If you need to stream point clouds from edge to host (outside ZED SDK):

### Option 1: Custom Compression + Streaming

```cpp
// On edge: compute point cloud, compress, send
sl::Mat point_cloud;
zed.retrieveMeasure(point_cloud, MEASURE::XYZRGBA);

// Compress with Draco/PCL octree
std::vector<uint8_t> compressed = draco_compress(point_cloud);

// Send via ZeroMQ/gRPC/raw UDP
socket.send(compressed);
```

### Option 2: Depth Map Streaming

```cpp
// On edge: get depth, compress as 16-bit PNG, send
sl::Mat depth;
zed.retrieveMeasure(depth, MEASURE::DEPTH);

// Compress as lossless PNG
cv::Mat depth_cv = slMat2cvMat(depth);
std::vector<uint8_t> png;
cv::imencode(".png", depth_cv, png);

// Send via network
socket.send(png);
```

### Bandwidth Estimate for Custom Streaming

| Method | Compression | Bandwidth (HD1080@30fps) |
|--------|-------------|-------------------------|
| Depth PNG (lossless) | ~4:1 | ~240 Mbps |
| Depth JPEG (lossy) | ~20:1 | ~48 Mbps |
| Point cloud Draco | ~10:1 | ~100 Mbps |

**10 Gbps Ethernet could handle 4 cameras with custom depth streaming.**

## Recommendations

| Use Case | Recommended API |
|----------|-----------------|
| Single camera, remote development | Streaming |
| Multi-camera body tracking | Fusion |
| Multi-camera 360° coverage | Fusion |
| Custom point cloud pipeline | Manual (ZeroMQ + Draco) |
| Low latency, same machine | INTRA_PROCESS |

## Code Examples

### Streaming Sender (Edge)

```cpp
sl::StreamingParameters stream_params;
stream_params.codec = sl::STREAMING_CODEC::H265;
stream_params.bitrate = 12000;
stream_params.port = 30000;

zed.enableStreaming(stream_params);

while (running) {
    zed.grab(); // Encodes and sends frame
}
```

### Streaming Receiver (Host)

```cpp
sl::InitParameters init_params;
init_params.input.setFromStream("192.168.1.100", 30000);

zed.open(init_params);

while (running) {
    if (zed.grab() == ERROR_CODE::SUCCESS) {
        // Full ZED SDK available - depth, tracking, etc.
        zed.retrieveMeasure(depth, MEASURE::DEPTH);
        zed.retrieveMeasure(point_cloud, MEASURE::XYZRGBA);
    }
}
```

### Fusion Sender (Edge)

```cpp
// Enable body tracking
zed.enableBodyTracking(body_params);

// Start publishing metadata
sl::CommunicationParameters comm_params;
comm_params.setForLocalNetwork(30000);
zed.startPublishing(comm_params);

while (running) {
    if (zed.grab() == ERROR_CODE::SUCCESS) {
        zed.retrieveBodies(bodies); // Computes and publishes
    }
}
```

### Fusion Receiver (Host)

```cpp
sl::Fusion fusion;
fusion.init(init_fusion_params);

sl::CameraIdentifier cam1(serial_number);
fusion.subscribe(cam1, comm_params, pose);

while (running) {
    if (fusion.process() == FUSION_ERROR_CODE::SUCCESS) {
        fusion.retrieveBodies(fused_bodies); // Already computed by edges
    }
}
```

## Summary

The ZED SDK architecture forces a choice:

1. **Streaming**: Edge sends video → Host computes depth (NN inference on host)
2. **Fusion**: Edge computes depth → Sends metadata only (no point cloud)

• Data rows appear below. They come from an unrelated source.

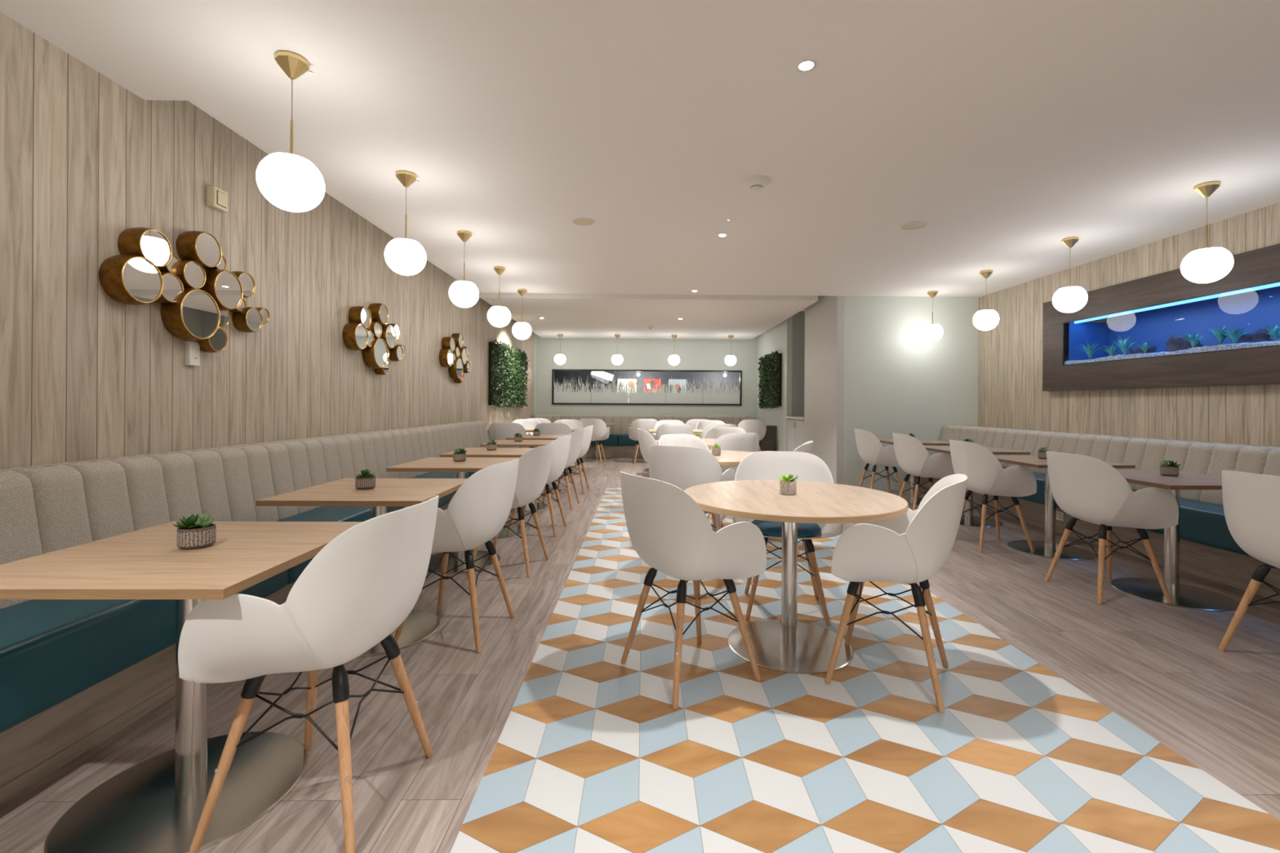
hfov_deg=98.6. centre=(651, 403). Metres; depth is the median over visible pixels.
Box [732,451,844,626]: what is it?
chair
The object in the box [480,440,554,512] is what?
square table
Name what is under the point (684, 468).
chair
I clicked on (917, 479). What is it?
socket
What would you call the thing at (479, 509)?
chair
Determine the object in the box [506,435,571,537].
chair
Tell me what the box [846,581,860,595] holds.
socket
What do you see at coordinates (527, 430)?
square table
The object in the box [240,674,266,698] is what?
socket
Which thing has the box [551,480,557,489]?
socket
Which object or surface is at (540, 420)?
chair
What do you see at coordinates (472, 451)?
square table
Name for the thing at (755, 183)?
smoke detector
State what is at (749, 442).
chair
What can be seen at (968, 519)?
square table
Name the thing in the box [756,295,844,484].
wall
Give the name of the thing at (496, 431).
chair
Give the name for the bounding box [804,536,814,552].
socket
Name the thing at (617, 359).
globe pendant
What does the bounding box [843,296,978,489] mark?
wall
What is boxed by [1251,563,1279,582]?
socket
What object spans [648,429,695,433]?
square table
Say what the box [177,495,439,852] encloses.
chair
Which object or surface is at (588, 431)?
chair
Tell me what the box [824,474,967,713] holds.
chair
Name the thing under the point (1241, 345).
gravel bed
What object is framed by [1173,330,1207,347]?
plant
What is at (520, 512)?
socket
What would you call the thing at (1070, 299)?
globe pendant
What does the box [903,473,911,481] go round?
socket
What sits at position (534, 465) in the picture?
chair
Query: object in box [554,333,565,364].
globe pendant
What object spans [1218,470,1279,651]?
chair
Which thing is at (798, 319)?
wall niche
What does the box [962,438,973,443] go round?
succulent pot
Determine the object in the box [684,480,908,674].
round table
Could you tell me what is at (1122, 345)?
plant
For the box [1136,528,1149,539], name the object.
socket
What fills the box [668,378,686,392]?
framed print
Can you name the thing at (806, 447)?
chair
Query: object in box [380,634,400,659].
socket
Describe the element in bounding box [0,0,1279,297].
ceiling
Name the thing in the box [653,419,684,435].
chair
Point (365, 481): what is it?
succulent pot
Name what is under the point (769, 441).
base cabinet
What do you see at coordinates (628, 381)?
framed print
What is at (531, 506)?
socket
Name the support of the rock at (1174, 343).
on the gravel bed
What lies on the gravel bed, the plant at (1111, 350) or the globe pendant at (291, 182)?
the plant at (1111, 350)
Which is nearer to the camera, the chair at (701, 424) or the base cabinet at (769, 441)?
the chair at (701, 424)
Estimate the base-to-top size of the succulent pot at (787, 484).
0.100 m
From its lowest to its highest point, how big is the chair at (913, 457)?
0.903 m
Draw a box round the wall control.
[185,341,199,365]
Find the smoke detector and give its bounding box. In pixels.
[742,175,772,191]
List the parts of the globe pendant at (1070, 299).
rod, globe
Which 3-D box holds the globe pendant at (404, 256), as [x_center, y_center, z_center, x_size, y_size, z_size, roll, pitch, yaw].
[-1.660,-1.210,3.716,0.260,0.680,0.260,0,0,-1]
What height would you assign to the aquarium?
1.035 m
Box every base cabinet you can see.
[761,425,776,451]
[785,416,804,451]
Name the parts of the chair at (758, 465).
leg, leg, leg, leg
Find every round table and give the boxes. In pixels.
[655,438,716,447]
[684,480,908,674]
[707,450,753,532]
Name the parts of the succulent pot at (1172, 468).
pot
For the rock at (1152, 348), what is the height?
0.210 m
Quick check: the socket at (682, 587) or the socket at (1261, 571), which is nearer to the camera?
the socket at (682, 587)
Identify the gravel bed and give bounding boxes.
[1064,340,1279,364]
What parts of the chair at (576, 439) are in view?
leg, leg, leg
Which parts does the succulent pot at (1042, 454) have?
pot
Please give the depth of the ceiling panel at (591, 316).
9.41 m
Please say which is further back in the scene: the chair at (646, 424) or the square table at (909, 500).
the chair at (646, 424)
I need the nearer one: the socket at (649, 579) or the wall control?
the socket at (649, 579)
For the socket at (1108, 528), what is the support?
attached to the chair at (1089, 489)
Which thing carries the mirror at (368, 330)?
attached to the wall at (86, 374)
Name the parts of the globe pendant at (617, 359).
globe
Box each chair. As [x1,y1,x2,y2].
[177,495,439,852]
[394,458,519,653]
[466,443,553,577]
[488,422,530,448]
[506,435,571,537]
[511,418,540,448]
[528,417,551,448]
[533,428,583,511]
[534,422,572,481]
[551,425,593,493]
[554,419,583,471]
[579,418,609,463]
[619,471,766,708]
[628,418,657,464]
[636,428,658,478]
[648,445,735,531]
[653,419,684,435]
[653,423,693,439]
[658,434,728,528]
[685,418,710,435]
[696,420,724,435]
[701,423,737,438]
[702,432,759,519]
[703,426,746,450]
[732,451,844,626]
[737,419,766,451]
[793,440,813,559]
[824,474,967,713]
[854,428,905,499]
[892,432,955,511]
[949,440,1036,552]
[1045,451,1178,604]
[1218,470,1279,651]
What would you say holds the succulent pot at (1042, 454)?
on the square table at (1047, 548)
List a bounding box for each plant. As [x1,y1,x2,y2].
[1079,342,1105,359]
[1102,344,1120,355]
[1110,334,1142,355]
[1133,341,1151,353]
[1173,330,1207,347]
[1198,325,1240,344]
[1221,327,1251,343]
[1255,324,1279,341]
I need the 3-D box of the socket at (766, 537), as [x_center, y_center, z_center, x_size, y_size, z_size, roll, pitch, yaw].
[0.661,0.786,3.147,0.122,0.097,0.041,0,0,-36]
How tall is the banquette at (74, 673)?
0.945 m
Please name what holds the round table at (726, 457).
on the floor
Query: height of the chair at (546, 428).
0.903 m
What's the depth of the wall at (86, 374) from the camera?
2.95 m
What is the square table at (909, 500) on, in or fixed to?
on the floor
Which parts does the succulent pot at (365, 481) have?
pot
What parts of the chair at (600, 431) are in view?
leg, leg
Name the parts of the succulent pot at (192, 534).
pot
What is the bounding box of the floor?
[0,457,1279,852]
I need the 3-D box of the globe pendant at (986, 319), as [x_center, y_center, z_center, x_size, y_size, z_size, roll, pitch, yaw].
[3.823,-1.177,6.289,0.260,0.680,0.260,0,0,-1]
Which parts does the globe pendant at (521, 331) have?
globe
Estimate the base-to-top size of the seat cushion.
0.052 m
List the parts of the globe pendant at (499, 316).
globe
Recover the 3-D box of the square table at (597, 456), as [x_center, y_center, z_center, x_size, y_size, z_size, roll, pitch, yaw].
[-1.189,0.818,11.998,0.750,0.750,0.750,0,0,-1]
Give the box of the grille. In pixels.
[573,218,593,225]
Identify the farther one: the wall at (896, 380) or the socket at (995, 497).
the wall at (896, 380)
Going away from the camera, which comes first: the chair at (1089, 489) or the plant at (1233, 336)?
the chair at (1089, 489)
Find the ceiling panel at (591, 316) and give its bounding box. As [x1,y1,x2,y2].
[480,293,817,339]
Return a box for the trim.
[533,333,536,417]
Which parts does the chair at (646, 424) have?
leg, leg
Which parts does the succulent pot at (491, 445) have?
pot
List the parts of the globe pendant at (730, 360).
globe
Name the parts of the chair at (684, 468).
leg
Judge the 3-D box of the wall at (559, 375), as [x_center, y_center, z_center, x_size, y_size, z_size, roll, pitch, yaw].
[-0.166,-0.301,16.149,8.200,3.000,0.100,0,0,-1]
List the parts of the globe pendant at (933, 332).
globe
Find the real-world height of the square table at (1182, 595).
0.750 m
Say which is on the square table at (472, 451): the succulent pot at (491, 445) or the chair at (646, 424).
the succulent pot at (491, 445)
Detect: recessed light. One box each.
[717,233,727,237]
[795,59,816,72]
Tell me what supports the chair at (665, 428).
on the floor
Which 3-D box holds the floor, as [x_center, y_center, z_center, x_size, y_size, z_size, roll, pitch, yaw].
[0.989,1.255,6.567,7.530,0.102,19.300,0,0,-1]
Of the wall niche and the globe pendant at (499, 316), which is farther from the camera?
the wall niche
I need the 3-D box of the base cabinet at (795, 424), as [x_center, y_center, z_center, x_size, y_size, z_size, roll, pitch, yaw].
[2.861,0.730,9.929,0.600,0.975,1.120,0,0,-1]
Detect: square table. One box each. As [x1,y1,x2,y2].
[0,521,362,852]
[255,478,467,657]
[386,457,519,573]
[439,447,533,539]
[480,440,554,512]
[506,434,568,495]
[524,428,534,432]
[560,428,582,476]
[582,423,615,459]
[627,423,644,460]
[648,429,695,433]
[693,429,702,433]
[878,439,949,505]
[924,445,1030,527]
[995,455,1135,560]
[1110,470,1239,611]
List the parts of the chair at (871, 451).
leg, leg, leg, leg
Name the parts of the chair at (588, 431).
leg, leg
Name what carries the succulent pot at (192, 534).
on the square table at (156, 805)
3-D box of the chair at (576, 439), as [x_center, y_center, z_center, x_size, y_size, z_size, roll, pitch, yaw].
[-1.059,0.745,6.377,0.528,0.903,0.631,0,0,3]
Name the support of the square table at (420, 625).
on the floor
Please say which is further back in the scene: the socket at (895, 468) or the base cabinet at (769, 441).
the base cabinet at (769, 441)
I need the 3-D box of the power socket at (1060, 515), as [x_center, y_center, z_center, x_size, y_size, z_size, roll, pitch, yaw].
[3.854,1.058,5.219,0.012,0.086,0.146,0,0,-1]
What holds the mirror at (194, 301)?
attached to the wall at (86, 374)
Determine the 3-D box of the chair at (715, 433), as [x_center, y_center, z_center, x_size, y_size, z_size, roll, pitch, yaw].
[0.914,0.757,7.032,0.631,0.903,0.528,0,0,24]
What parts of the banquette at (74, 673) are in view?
skirting, backrest, seat, backrest, seat, backrest, seat, backrest, seat, backrest
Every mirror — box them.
[98,226,270,352]
[342,302,404,374]
[439,333,471,383]
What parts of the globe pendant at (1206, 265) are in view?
rod, globe, cord
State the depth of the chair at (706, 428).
8.35 m
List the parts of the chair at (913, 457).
leg, leg
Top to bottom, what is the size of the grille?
0.001 m
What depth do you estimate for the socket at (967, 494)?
4.83 m
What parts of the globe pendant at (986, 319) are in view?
rod, globe
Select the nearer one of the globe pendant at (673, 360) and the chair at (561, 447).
the chair at (561, 447)
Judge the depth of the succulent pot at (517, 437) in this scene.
6.37 m
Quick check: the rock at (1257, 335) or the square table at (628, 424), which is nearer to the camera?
the rock at (1257, 335)
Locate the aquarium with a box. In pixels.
[1042,243,1279,391]
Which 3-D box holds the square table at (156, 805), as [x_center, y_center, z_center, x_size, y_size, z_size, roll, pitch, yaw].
[-1.408,0.817,1.685,0.750,0.750,0.750,0,0,-1]
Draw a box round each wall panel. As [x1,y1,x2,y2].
[488,338,529,408]
[757,351,782,408]
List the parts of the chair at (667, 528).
leg, leg, leg, leg
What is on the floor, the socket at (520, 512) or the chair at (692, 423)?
the chair at (692, 423)
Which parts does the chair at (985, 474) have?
leg, leg, leg, leg
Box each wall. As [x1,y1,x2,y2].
[0,12,533,468]
[535,334,756,419]
[554,370,739,403]
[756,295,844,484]
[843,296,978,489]
[977,202,1279,446]
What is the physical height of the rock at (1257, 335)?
0.217 m
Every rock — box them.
[1128,343,1156,354]
[1163,334,1204,351]
[1235,328,1273,343]
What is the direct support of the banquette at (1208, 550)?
on the floor
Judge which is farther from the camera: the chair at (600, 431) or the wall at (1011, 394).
the chair at (600, 431)
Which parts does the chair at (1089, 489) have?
leg, leg, leg, leg
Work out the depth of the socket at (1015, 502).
4.58 m
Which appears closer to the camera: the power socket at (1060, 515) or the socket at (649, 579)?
the socket at (649, 579)
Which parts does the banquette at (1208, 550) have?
backrest, backrest, seat, backrest, skirting, seat, backrest
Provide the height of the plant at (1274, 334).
0.150 m
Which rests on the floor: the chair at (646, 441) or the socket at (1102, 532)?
the chair at (646, 441)
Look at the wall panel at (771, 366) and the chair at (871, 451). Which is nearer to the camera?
the chair at (871, 451)
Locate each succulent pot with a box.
[172,513,216,550]
[355,468,375,489]
[453,448,467,462]
[486,440,497,450]
[513,433,522,441]
[533,428,540,435]
[711,444,720,455]
[778,474,798,495]
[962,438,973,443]
[1037,447,1049,459]
[1159,460,1180,475]
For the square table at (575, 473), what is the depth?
9.27 m
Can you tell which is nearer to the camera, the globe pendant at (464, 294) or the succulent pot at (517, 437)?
the globe pendant at (464, 294)
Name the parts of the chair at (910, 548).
leg, leg, leg, leg
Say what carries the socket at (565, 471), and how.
attached to the chair at (576, 439)
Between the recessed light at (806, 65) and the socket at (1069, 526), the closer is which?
the recessed light at (806, 65)
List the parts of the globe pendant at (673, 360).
globe
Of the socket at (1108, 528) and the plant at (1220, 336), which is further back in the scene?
the plant at (1220, 336)
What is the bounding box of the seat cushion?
[751,520,820,537]
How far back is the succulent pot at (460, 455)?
4.19 m
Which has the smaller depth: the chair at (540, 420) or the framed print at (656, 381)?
the chair at (540, 420)
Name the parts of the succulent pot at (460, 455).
pot
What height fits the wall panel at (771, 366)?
1.200 m
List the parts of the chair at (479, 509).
leg, leg, leg, leg
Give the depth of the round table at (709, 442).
6.60 m
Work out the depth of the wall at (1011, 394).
5.48 m
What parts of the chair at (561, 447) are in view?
leg, leg, leg, leg
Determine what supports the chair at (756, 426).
on the floor
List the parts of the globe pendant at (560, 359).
globe
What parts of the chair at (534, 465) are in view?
leg, leg, leg, leg
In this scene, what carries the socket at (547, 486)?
attached to the chair at (561, 447)
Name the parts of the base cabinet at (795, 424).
door, door
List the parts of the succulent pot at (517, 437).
pot
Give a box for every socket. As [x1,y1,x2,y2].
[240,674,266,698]
[331,664,349,702]
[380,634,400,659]
[464,550,475,568]
[484,540,496,555]
[515,506,524,519]
[528,502,536,513]
[545,484,551,493]
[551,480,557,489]
[563,467,568,475]
[568,466,573,473]
[644,567,657,586]
[675,579,686,603]
[722,578,736,593]
[764,534,768,547]
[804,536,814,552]
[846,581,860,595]
[864,463,869,470]
[871,465,876,472]
[892,466,897,472]
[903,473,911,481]
[908,582,925,606]
[915,475,920,484]
[919,579,929,589]
[964,489,973,500]
[982,493,987,505]
[992,495,998,500]
[1010,497,1019,505]
[1055,510,1063,521]
[1065,516,1082,530]
[1097,524,1106,539]
[1105,525,1111,530]
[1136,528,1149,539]
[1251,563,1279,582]
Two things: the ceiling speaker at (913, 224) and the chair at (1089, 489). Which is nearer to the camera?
the chair at (1089, 489)
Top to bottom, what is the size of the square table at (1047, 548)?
0.750 m
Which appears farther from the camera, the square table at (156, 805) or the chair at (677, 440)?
the chair at (677, 440)
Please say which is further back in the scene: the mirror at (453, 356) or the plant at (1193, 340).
the mirror at (453, 356)
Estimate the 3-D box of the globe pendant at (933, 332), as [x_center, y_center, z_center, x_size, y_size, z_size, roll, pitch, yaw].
[3.799,-1.177,7.439,0.260,0.680,0.260,0,0,-1]
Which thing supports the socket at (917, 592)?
attached to the chair at (910, 548)
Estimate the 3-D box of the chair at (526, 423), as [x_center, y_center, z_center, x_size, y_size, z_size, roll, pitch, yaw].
[-2.310,0.738,9.955,0.631,0.903,0.528,0,0,-1]
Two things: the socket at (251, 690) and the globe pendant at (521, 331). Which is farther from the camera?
the globe pendant at (521, 331)
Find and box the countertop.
[785,416,804,419]
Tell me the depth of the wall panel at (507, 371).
9.95 m
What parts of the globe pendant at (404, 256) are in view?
globe, rod, cord
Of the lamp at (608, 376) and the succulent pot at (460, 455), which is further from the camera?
the lamp at (608, 376)
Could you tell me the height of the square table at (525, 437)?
0.750 m
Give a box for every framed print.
[617,378,636,392]
[644,378,661,392]
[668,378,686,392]
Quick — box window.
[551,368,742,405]
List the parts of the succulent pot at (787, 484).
pot
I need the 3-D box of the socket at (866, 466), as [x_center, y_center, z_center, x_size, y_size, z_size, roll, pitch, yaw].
[2.768,0.799,7.006,0.041,0.097,0.122,0,0,-44]
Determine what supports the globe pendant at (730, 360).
hanging from the ceiling panel at (591, 316)
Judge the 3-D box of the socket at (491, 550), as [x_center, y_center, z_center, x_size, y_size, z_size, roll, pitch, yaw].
[-0.900,0.777,2.976,0.122,0.097,0.041,0,0,-38]
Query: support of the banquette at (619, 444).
on the floor
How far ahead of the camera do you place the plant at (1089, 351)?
5.90 m
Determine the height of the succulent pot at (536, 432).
0.100 m
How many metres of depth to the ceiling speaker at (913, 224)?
4.69 m
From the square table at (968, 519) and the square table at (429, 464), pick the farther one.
the square table at (968, 519)
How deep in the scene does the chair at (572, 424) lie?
10.19 m
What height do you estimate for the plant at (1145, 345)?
0.126 m
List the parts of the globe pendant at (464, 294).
globe, rod
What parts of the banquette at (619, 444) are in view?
backrest, seat, seat, backrest, backrest, backrest
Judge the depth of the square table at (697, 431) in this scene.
9.03 m
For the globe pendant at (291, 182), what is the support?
hanging from the ceiling
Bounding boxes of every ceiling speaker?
[571,217,595,225]
[900,221,927,229]
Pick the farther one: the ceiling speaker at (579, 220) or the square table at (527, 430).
the square table at (527, 430)
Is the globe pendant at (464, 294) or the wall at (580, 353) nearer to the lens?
the globe pendant at (464, 294)
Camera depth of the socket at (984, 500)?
4.58 m
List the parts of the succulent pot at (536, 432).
pot
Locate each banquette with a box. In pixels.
[0,421,488,805]
[530,414,759,457]
[920,424,1279,600]
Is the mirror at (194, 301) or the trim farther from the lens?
the trim
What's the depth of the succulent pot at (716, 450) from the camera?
4.80 m
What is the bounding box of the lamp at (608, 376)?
[591,371,613,381]
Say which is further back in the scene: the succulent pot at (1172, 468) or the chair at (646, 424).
the chair at (646, 424)
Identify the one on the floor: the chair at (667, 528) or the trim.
the chair at (667, 528)
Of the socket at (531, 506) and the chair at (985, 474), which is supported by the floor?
the chair at (985, 474)
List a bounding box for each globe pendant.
[255,50,324,212]
[384,170,426,275]
[448,230,479,307]
[487,266,511,327]
[511,288,531,339]
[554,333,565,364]
[611,334,622,364]
[668,334,679,365]
[724,334,736,365]
[921,290,943,342]
[973,269,999,330]
[1052,236,1088,312]
[1180,181,1233,283]
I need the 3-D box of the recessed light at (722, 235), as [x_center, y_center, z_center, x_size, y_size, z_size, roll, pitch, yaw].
[0.646,-1.535,5.019,0.090,0.003,0.090,0,0,-1]
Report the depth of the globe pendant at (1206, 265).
3.75 m
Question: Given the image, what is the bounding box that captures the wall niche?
[791,311,804,416]
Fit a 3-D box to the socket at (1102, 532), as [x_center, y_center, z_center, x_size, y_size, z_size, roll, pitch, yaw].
[2.833,0.799,3.453,0.041,0.097,0.122,0,0,44]

There is **no built-in support** for streaming computed depth maps or point clouds from edge to host. This is by design for bandwidth efficiency and to encourage use of ZED Box edge compute products.

For custom depth/point cloud streaming, you must implement your own compression and network layer outside the ZED SDK.